Work order: Return exactly the lines below, starting with the one that has "How do you troubleshoot CPU" and going on through the one that has "First off, when".

• • • • • • •

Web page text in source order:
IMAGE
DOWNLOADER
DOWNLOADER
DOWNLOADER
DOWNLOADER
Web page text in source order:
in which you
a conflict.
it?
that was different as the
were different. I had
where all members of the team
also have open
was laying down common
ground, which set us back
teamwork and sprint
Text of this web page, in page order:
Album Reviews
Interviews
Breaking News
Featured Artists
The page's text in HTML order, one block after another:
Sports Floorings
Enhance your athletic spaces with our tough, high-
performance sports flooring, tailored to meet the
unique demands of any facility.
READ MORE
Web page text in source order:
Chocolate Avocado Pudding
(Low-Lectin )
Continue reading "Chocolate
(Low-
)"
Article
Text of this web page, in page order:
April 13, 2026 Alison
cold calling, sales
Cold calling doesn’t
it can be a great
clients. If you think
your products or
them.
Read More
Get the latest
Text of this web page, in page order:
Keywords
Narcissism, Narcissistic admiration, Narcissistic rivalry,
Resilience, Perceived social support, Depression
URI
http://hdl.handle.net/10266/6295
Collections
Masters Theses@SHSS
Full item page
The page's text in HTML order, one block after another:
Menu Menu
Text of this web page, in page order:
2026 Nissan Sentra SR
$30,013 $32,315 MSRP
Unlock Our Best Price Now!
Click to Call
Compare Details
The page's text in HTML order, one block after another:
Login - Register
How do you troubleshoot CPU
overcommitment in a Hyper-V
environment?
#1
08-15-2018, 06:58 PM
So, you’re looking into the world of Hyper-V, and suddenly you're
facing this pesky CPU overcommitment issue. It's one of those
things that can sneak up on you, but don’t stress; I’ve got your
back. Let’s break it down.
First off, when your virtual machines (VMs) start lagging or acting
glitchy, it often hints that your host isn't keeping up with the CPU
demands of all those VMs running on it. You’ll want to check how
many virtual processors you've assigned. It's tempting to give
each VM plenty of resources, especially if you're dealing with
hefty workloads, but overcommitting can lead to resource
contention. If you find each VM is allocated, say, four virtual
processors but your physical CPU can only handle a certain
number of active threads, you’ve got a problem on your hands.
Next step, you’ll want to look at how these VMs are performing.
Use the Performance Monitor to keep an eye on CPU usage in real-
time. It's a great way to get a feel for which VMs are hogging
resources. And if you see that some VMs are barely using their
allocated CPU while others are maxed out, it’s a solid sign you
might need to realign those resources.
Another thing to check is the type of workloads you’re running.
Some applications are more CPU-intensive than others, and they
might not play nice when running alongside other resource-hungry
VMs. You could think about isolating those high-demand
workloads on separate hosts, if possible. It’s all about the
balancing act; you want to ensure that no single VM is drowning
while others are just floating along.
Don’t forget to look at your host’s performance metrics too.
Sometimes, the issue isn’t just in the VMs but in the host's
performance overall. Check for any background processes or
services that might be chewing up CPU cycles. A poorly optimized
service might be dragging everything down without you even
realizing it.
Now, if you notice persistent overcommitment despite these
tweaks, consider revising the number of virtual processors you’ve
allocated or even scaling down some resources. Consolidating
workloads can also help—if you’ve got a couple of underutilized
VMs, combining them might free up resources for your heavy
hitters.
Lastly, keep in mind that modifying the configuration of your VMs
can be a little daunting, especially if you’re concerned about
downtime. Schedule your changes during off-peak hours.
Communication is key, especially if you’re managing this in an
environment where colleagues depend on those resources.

• • • • • • •

Task response:
How do you troubleshoot CPU
overcommitment in a Hyper-V
environment?
#1
08-15-2018, 06:58 PM
So, you’re looking into the world of Hyper-V, and suddenly you're
facing this pesky CPU overcommitment issue. It's one of those
things that can sneak up on you, but don’t stress; I’ve got your
back. Let’s break it down.
First off, when your virtual machines (VMs) start lagging or acting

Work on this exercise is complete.